“This is likely to pressure some funds to add exposure to Reits,” Todd Rosenbluth, director of ETF & mutual fund research at S&P Global, told the Financial Times.
SEE MORE: 44 Best REITs ETFs to Generate Yields
REITs are securities that trade like a stock and invest in real estate directly through property ownership or mortgages. Consequently, revenue are mainly generated through rents or interest on mortgage loans. To qualify for special tax considerations, the asset also distributes the majority of income, about 90% of taxable profits, to investors as dividends.
Investors interested in gaining exposure to the broad REITs sector have a number of broad options available. For instance, the Vanguard REIT ETF (NYSEArca: VNQ), SPDR Dow Jones REIT ETF (NYSEArca: RWR) and iShares Dow Jones US Real Estate Index Fund (NYSEArca: IYR) are among the most popular REIT ETF plays.
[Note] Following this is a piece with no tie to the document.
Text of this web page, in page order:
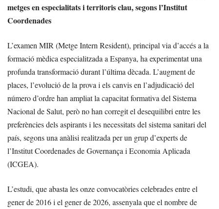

In anticipation of the new REITs classification, State Street Global Advisor also came out with the Financial services Select Sector SPDR Fund (NYSEArca: XLFS) and the Real Estate Select Sector SPDR Fund (NYSEArca: XLRE) back in October – the fund operator, though, will still operate the broader Financial Services Select Sector SPDR (NYSEArca: XLF).